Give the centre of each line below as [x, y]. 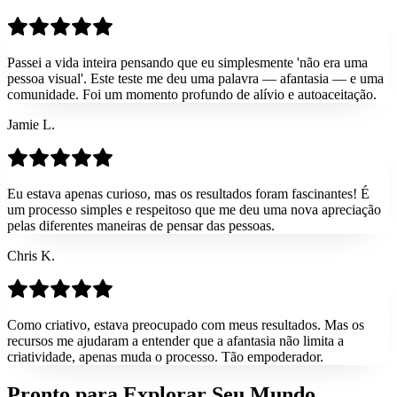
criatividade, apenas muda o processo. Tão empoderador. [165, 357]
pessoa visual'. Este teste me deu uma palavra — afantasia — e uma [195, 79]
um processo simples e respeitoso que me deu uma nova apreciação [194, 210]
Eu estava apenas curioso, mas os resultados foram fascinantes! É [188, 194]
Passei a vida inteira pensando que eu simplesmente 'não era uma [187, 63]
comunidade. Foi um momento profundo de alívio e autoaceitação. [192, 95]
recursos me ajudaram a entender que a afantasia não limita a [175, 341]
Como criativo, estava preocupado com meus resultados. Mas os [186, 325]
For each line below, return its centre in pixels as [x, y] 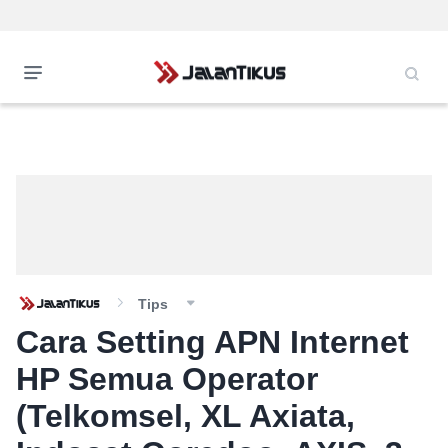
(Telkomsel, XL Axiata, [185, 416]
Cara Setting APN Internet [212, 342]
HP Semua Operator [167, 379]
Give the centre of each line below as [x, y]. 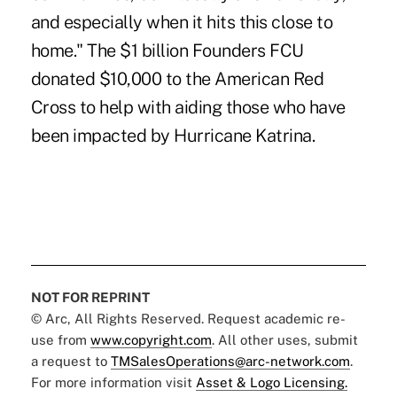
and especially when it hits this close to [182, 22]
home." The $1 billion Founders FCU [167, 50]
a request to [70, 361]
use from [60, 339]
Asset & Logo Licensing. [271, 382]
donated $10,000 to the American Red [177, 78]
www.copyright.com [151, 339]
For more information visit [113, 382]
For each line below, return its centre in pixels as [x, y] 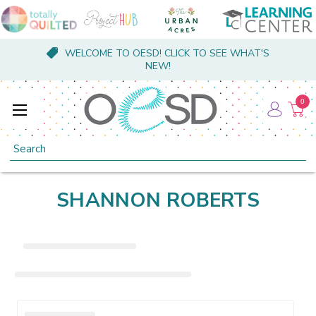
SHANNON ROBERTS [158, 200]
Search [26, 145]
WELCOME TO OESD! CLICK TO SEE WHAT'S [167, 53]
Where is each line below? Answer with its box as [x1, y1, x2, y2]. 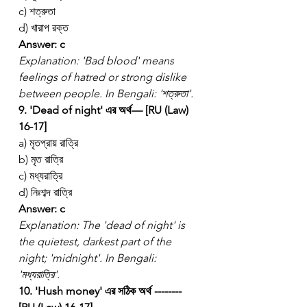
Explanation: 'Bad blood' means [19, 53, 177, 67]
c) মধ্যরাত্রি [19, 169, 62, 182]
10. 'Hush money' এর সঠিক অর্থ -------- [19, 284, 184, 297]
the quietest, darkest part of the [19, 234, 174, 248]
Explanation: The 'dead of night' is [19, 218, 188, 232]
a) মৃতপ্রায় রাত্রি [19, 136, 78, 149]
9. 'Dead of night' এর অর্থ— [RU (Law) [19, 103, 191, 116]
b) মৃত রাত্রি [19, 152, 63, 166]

## WHAT TO WORK ON
Write out only what runs from the line holding "10. 'Hush money'" through the last line of the records, exactly as shown.

## SOLUTION
10. 'Hush money' এর সঠিক অর্থ -------- [19, 284, 184, 297]
the quietest, darkest part of the [19, 234, 174, 248]
Explanation: The 'dead of night' is [19, 218, 188, 232]
a) মৃতপ্রায় রাত্রি [19, 136, 78, 149]
9. 'Dead of night' এর অর্থ— [RU (Law) [19, 103, 191, 116]
b) মৃত রাত্রি [19, 152, 63, 166]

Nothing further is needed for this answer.